[Given records — start]

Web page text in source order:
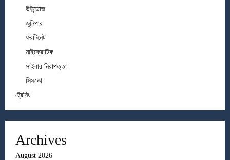
উইন্ডোজ
জুনিপার
ফরটিনেট
মাইক্রোটিক
সাইবার নিরাপত্তা
সিসকো
ট্রেনিং
Archives
August 2026
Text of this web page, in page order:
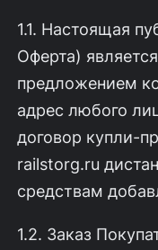
1.1. Настоящая
Оферта)
предложением
адрес любого
договор купли-
railstorg.ru
средствам
1.2. Заказ
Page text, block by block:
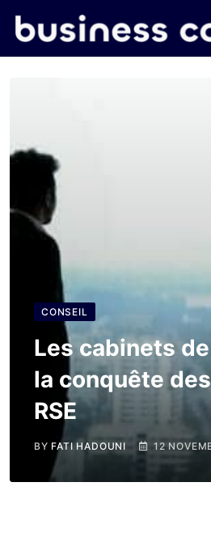
CONSEIL
Les cabinets
la conquête
RSE
BY FATI HADOUNI 12
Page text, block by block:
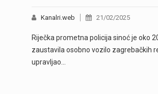
Kanalri.web 21/02/2025
Riječka prometna policija sinoć je oko
zaustavila osobno vozilo zagrebačkih
upravljao…
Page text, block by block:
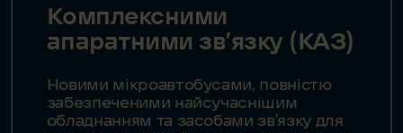
Комплексними
апаратними зв’язку (КАЗ)
Новими мікроавтобусами, повністю
забезпеченими найсучаснішим
обладнанням та засобами зв’язку для
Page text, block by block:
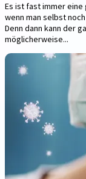
Es ist fast immer
wenn man selbst
Denn dann kann der
möglicherweise...
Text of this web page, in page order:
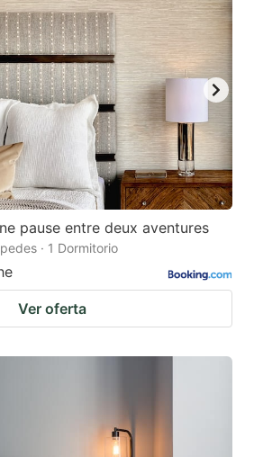
pause entre deux aventures
· 1 Dormitorio
Ver oferta
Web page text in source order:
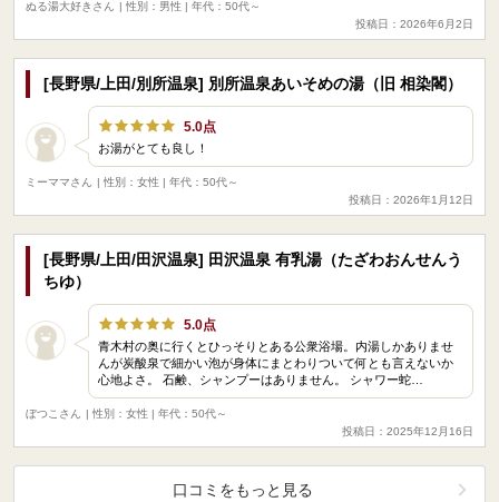
ぬる湯大好きさん
| 性別：男性 | 年代：50代～
投稿日：2026年6月2日
[長野県/上田/別所温泉] 別所温泉あいそめの湯（旧 相染閣）
5.0点
お湯がとても良し！
ミーママさん
| 性別：女性 | 年代：50代～
投稿日：2026年1月12日
[長野県/上田/田沢温泉] 田沢温泉 有乳湯（たざわおんせんう
ちゆ）
5.0点
青木村の奥に行くとひっそりとある公衆浴場。内湯しかありませ
んが炭酸泉で細かい泡が身体にまとわりついて何とも言えないか
心地よさ。 石鹸、シャンプーはありません。 シャワー蛇…
ぼつこさん
| 性別：女性 | 年代：50代～
投稿日：2025年12月16日
口コミをもっと見る
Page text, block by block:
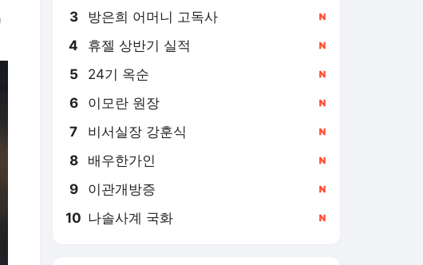
3 방은희 어머니 고독사
4 휴젤 상반기 실적
5 24기 옥순
6 이모란 원장
7 비서실장 강훈식
8 배우한가인
9 이관개방증
10 나솔사계 국화
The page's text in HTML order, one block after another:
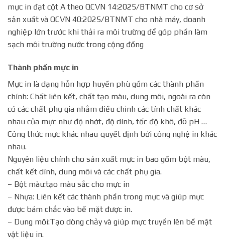
mực in đạt cột A theo QCVN 14:2025/BTNMT cho cơ sở
sản xuất và QCVN 40:2025/BTNMT cho nhà máy, doanh
nghiệp lớn trước khi thải ra môi trường để góp phần làm
sạch môi trường nước trong cộng đồng
Thành phần mực in
Mực in là dạng hỗn hợp huyền phù gồm các thành phần
chính: Chất liên kết, chất tạo màu, dung môi, ngoài ra còn
có các chất phụ gia nhằm điều chỉnh các tính chất khác
nhau của mực như độ nhớt, độ dính, tốc độ khô, độ pH …
Công thức mực khác nhau quyết định bởi công nghệ in khác
nhau.
Nguyên liệu chính cho sản xuất mực in bao gồm bột màu,
chất kết dính, dung môi và các chất phụ gia.
– Bột màu:tạo màu sắc cho mực in
– Nhựa: Liên kết các thành phần trong mực và giúp mực
được bám chắc vào bề mặt được in.
– Dung môi:Tạo dòng chảy và giúp mực truyền lên bề mặt
vật liệu in.

[Given records — finish]

§ **Exercise prompt**:
Skip every picture and transcribe the data above exactly.

§ **Final answer**:
Web page text in source order:
উইন্ডোজ
জুনিপার
ফরটিনেট
মাইক্রোটিক
সাইবার নিরাপত্তা
সিসকো
ট্রেনিং
Archives
August 2026
Text of this web page, in page order:
1.1. Настоящая
Оферта)
предложением
адрес любого
договор купли-
railstorg.ru
средствам
1.2. Заказ
Page text, block by block:
CONSEIL
Les cabinets
la conquête
RSE
BY FATI HADOUNI 12
Page text, block by block:
Kanalri.web 21/02/2025
Riječka prometna policija sinoć je oko
zaustavila osobno vozilo zagrebačkih
upravljao…
Page text, block by block:
Комплексними
апаратними зв’язку (КАЗ)
Новими мікроавтобусами, повністю
забезпеченими найсучаснішим
обладнанням та засобами зв’язку для
Page text, block by block:
Es ist fast immer
wenn man selbst
Denn dann kann der
möglicherweise...
Text of this web page, in page order:
pause entre deux aventures
· 1 Dormitorio
Ver oferta
Web page text in source order:
ぬる湯大好きさん
| 性別：男性 | 年代：50代～
投稿日：2026年6月2日
[長野県/上田/別所温泉] 別所温泉あいそめの湯（旧 相染閣）
5.0点
お湯がとても良し！
ミーママさん
| 性別：女性 | 年代：50代～
投稿日：2026年1月12日
[長野県/上田/田沢温泉] 田沢温泉 有乳湯（たざわおんせんう
ちゆ）
5.0点
青木村の奥に行くとひっそりとある公衆浴場。内湯しかありませ
んが炭酸泉で細かい泡が身体にまとわりついて何とも言えないか
心地よさ。 石鹸、シャンプーはありません。 シャワー蛇…
ぼつこさん
| 性別：女性 | 年代：50代～
投稿日：2025年12月16日
口コミをもっと見る
Page text, block by block:
3 방은희 어머니 고독사
4 휴젤 상반기 실적
5 24기 옥순
6 이모란 원장
7 비서실장 강훈식
8 배우한가인
9 이관개방증
10 나솔사계 국화
The page's text in HTML order, one block after another:
mực in đạt cột A theo QCVN 14:2025/BTNMT cho cơ sở
sản xuất và QCVN 40:2025/BTNMT cho nhà máy, doanh
nghiệp lớn trước khi thải ra môi trường để góp phần làm
sạch môi trường nước trong cộng đồng
Thành phần mực in
Mực in là dạng hỗn hợp huyền phù gồm các thành phần
chính: Chất liên kết, chất tạo màu, dung môi, ngoài ra còn
có các chất phụ gia nhằm điều chỉnh các tính chất khác
nhau của mực như độ nhớt, độ dính, tốc độ khô, độ pH …
Công thức mực khác nhau quyết định bởi công nghệ in khác
nhau.
Nguyên liệu chính cho sản xuất mực in bao gồm bột màu,
chất kết dính, dung môi và các chất phụ gia.
– Bột màu:tạo màu sắc cho mực in
– Nhựa: Liên kết các thành phần trong mực và giúp mực
được bám chắc vào bề mặt được in.
– Dung môi:Tạo dòng chảy và giúp mực truyền lên bề mặt
vật liệu in.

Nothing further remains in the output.